Richards was a founder of the Great Barrier Reef Committee, which was established to counteract the "exploitation of the economic wealth of the Great Barrier Reef by foreigners". Richards wanted to investigate Darwin's ideas of coral reefs, but had little mind to the long-term sustainability of reef habitats, believing that the 'wandering and foreign population' should be replaced by 'resident European fishermen'. His interests, originally of marine life 'assets', turned to investigation of basaltic foundations, sedimentary basins, oil-bearing deposits and lime for cement manufacture.

It was in this capacity that he advised industrial interests, such as QCL, for Australian economic benefit. QCL had previously obtained limestone from Gore, but the significant distance to the factory at Darra, in concert with high freight rates by rail drove the company to seek an alternative. Mud Island, which is located close to the mouth of the Brisbane River, was an attractive option, especially following Richards' testimony. Coral would be extracted from water around the island by dredge, then shipped to Oxley, where it could then be trucked a short distance to the factory at Darra.

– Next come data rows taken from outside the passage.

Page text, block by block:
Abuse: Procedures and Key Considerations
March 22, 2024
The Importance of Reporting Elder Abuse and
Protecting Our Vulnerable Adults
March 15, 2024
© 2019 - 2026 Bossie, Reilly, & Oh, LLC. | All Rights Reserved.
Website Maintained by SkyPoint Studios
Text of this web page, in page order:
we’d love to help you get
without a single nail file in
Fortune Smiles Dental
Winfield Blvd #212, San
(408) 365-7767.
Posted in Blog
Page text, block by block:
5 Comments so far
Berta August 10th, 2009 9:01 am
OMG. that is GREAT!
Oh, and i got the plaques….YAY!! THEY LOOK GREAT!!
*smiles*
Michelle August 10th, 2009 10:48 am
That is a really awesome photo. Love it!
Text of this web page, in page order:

Operations expanded over the course of the 1930s, with 170 tons of coralline material being extracted from the island in 1932 alone. In addition to use of the dredge and carrier ship Kyogle, the Crocodile was hired as construction of the Story Bridge increased the demand for concrete in 1935. Between 1929 and 1937, approximately 8 million bags of coral reportedly were extracted from the island to be manufactured into cement. During World War II and thereafter, the demand for cement rose rapidly following an explosion in housing construction, and more than 1.5 million tons of coral were lifted from around Mud Island between 1938 and 1947.

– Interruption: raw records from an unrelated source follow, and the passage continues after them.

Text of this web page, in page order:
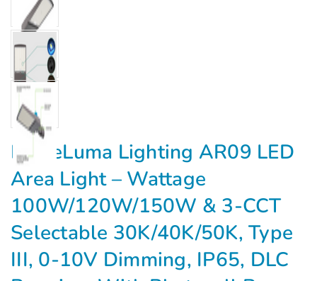
EagleLuma Lighting AR09 LED
Area Light – Wattage
100W/120W/150W & 3-CCT
Selectable 30K/40K/50K, Type
III, 0-10V Dimming, IP65, DLC

In January 1948, an engineer working on the Grazier, a QCL-contracted steamer, drowned after the boat capsized in the bay. The 207-ton steamer was half-laden with coral at the time, and was struck by two large waves in otherwise normal conditions. A Harbours and Marine inquiry found no wrongdoing, and much of the ship was salvaged in 1949. Remnants of the wooden wreck reportedly remained as recently as 1997, but have since disappeared.

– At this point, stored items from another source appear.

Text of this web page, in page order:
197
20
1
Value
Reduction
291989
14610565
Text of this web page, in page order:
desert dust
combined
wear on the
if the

Beginning in 1947, despite the enormous reserves available to the company within the area circumscribed by the original license, QCL sought to expand their rights to the island. The company's original license, granted in 1932, allowed exclusive use of the island within the area encompassed by a 10-foot contour, the line along the seabed where the water was 10 feet deep at low tide. QCL had little respect for this boundary, and the majority of its dredging activity prior to 1948 took place outside the 10-foot contour. Despite this contravention, in 1956, the Queensland government removed the fourteen-year limit of the lease imposed by the Fish and Oyster Acts, and expanded the available dredging area to a 25-foot contour. By this time, QCL had bought and converted a LST 3022 tank landing ship into a 'mighty' 10'000 ton suction dredge called 'the Coral.

In concert with the carrier Cementco, which transported the coral to Oxley, QCL was able to continue to increase its extraction capacity. By the 1990s, QCL had dredged and removed 74% of the open reef flat around Mud Island, with just a small section in the southwest remaining. The material removed over the course of the mining operation constituted more than half of the island and its reef, originally was as large as 12 km^{2}, reduced today to 4.24 km^{2}. By the time operations ceased in 1997, approximately 39 million tonnes of coral had been removed from Moreton Bay at large by the company.

In 1997, the Queensland Government decided not to extend or grant further license to dredge coral from the bay, following pressure from community groups such as the Rivermouth Action Group. In 1989, QCL had won extended rights over St Helena, Green Island, and Empire Point, prompting community outrage over the 'substantial and irreversible' environmental damage caused, and threatened, by the company. In response, the Goss government promised in 1995 that the QCL Darra factory would be "closed as soon as practicable", and dredging licenses in Moreton Bay were not renewed. In 2000, the island was designated as a conservation park.